Another concerning aspect of socialization among working children is the tendency to disregard others’ ownership rights, evidenced by behaviors such as pickpocketing, theft, and unauthorized use of property. Instances of these behaviors are occasionally observed among working children, reflecting a lack of respect for the property rights of others.

“H(boy) told the story of a day when he and P(boy) took a bouquet of flowers from a flower shop without permission and sold it. I jokingly asked them, how could you spend such money?! They said God has created money for everyone. I said the bank prints the money not God. He said, well, God has created those devices. I said people have made them and explained to them, it’s like me saying that God created your shoes, so because God created them, they are mine. He laughed and said that God created me with shoes on. H(boy) said God has divided the money among people and we take our share of money from people” (Informal interactions - street).

Disturbed relationships

Working children often experience relationships that diverge significantly from those of the general public, often exhibiting signs of disorder. Such disruptions can be observed within family dynamics, friendships, and community interactions. Examples include intra and extra-group conflicts, disrupted family relationships, and the unfortunate scenario of siblings being viewed as rivals for work opportunities within the household.
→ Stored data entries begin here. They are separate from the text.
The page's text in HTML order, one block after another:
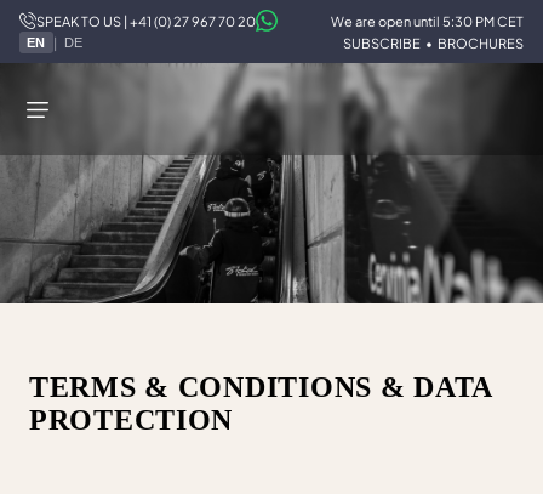
SPEAK TO US | +41 (0) 27 967 70 20 We are open until 5:30 PM CET
EN | DE SUBSCRIBE • BROCHURES
STOKED TERMS & CONDITIONS
TERMS & CONDITIONS & DATA
PROTECTION
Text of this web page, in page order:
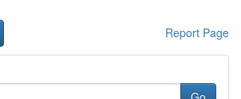
Report Page
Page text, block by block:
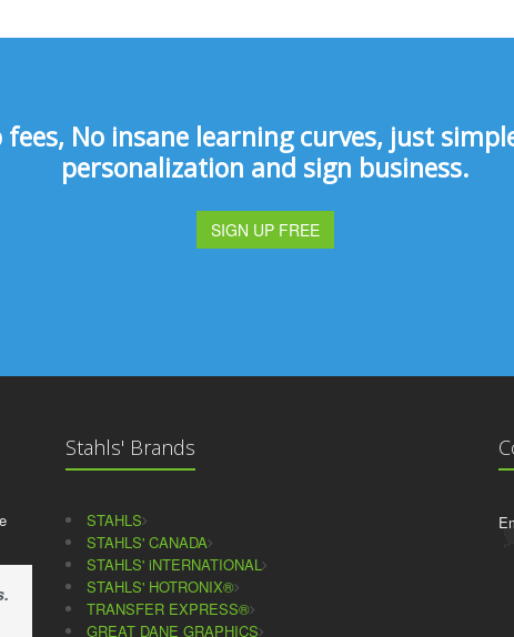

Additionally, gender discrimination can exacerbate tensions between siblings, further complicating familial dynamics.

“According to the psychologist, every child here has a file whose source of information is the child himself, parents and teachers. He considered the most important issue of working children to be their communication problem. According to him, working children are weak in communicating with each other and others, and they cannot express their wishes calmly like other children” (Informal interactions – school).

Out-group self-censorship

Working children often perceive themselves as a distinct group from mainstream society, leading to a pervasive sense of mistrust towards individuals outside their immediate circles. Consequently, many of these children exhibit self-censorship when interacting with individuals beyond their group, often presenting a curated version of themselves that may diverge from their authentic behavior. Instances of such out-group self-censorship are evident in various aspects of their conduct, including concealing behaviors such as smoking from school authorities and peers, refraining from using profanity in educational settings, and feigning adherence to hygiene standards at school. Additionally, the fear of repercussions from family and school may prompt working children to remove visible markers such as tattoos after work.

“One of my colleagues was doing a research on physical child abuse, so we listed a bunch of children for her to study. When she went to talk to the children, they were telling that their fathers always buy them the best things, their mothers buy them the best dolls and make the best foods for them, and they have the best relationships, etc. My colleague asked me why is it like that? I said, look, as we enter children’s homes they can’t hide anything from us, but if a stranger talk to them, they won’t give correct information” (Official interview with a social worker).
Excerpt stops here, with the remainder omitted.